■ ACTION ITEM: In the listing beneath this line, copy exactly the lines starting with the one containing "historical record, but" and going on through the one containing "professionals, it offers".

--- --- ---

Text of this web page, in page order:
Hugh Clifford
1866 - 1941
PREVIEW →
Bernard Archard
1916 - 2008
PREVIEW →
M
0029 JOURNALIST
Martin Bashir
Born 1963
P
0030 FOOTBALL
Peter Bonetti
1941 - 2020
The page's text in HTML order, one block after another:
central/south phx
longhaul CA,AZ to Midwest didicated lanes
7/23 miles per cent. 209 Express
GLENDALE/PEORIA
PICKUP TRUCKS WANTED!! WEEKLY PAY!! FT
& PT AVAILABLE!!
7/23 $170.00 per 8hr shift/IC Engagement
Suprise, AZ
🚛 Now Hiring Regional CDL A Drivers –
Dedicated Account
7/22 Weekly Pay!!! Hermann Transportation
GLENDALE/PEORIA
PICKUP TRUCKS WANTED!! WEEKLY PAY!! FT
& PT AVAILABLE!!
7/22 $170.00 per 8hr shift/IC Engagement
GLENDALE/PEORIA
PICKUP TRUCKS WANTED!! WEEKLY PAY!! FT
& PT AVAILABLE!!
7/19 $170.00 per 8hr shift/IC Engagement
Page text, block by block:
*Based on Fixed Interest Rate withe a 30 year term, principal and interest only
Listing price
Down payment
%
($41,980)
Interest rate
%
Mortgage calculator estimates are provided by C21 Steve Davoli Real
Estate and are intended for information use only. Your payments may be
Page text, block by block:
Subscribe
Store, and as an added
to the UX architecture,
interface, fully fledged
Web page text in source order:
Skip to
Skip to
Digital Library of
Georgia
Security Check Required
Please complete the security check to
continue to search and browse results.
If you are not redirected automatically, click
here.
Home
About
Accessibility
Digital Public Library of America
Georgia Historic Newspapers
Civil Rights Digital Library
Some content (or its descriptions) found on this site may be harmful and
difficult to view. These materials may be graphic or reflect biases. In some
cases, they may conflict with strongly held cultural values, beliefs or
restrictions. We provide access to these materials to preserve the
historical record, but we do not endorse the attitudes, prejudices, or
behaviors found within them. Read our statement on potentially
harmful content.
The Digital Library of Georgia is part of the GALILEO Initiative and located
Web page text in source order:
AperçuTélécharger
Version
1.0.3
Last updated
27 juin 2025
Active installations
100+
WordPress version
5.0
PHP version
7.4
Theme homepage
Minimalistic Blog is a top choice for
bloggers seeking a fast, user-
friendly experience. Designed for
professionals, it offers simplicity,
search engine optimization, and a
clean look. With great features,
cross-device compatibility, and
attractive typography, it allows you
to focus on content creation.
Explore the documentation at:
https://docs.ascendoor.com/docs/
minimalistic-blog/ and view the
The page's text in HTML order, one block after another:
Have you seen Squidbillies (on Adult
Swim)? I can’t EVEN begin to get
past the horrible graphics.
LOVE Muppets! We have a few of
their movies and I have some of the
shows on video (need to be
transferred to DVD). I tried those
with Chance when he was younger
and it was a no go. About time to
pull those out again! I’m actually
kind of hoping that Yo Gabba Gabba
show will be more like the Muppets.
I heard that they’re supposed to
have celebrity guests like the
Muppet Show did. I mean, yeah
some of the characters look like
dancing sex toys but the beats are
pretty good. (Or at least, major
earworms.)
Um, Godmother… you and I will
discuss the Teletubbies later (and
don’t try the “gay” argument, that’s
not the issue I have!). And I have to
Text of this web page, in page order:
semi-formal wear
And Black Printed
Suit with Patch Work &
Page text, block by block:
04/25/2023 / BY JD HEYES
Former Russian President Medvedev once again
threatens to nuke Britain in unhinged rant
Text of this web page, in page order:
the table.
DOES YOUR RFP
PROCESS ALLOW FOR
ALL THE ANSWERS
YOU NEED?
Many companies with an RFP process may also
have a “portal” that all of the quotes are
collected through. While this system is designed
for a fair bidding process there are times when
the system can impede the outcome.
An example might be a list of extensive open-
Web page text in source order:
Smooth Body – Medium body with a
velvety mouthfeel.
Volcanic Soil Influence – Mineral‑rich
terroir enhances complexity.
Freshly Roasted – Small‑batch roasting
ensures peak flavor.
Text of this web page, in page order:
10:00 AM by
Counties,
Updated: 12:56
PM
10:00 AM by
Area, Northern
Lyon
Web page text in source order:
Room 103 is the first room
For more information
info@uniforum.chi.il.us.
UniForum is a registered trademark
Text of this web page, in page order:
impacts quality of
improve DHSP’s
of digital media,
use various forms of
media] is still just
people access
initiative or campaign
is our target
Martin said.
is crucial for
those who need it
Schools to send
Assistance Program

--- --- ---

■ EXERCISE SOLUTION:
historical record, but we do not endorse the attitudes, prejudices, or
behaviors found within them. Read our statement on potentially
harmful content.
The Digital Library of Georgia is part of the GALILEO Initiative and located
Web page text in source order:
AperçuTélécharger
Version
1.0.3
Last updated
27 juin 2025
Active installations
100+
WordPress version
5.0
PHP version
7.4
Theme homepage
Minimalistic Blog is a top choice for
bloggers seeking a fast, user-
friendly experience. Designed for
professionals, it offers simplicity,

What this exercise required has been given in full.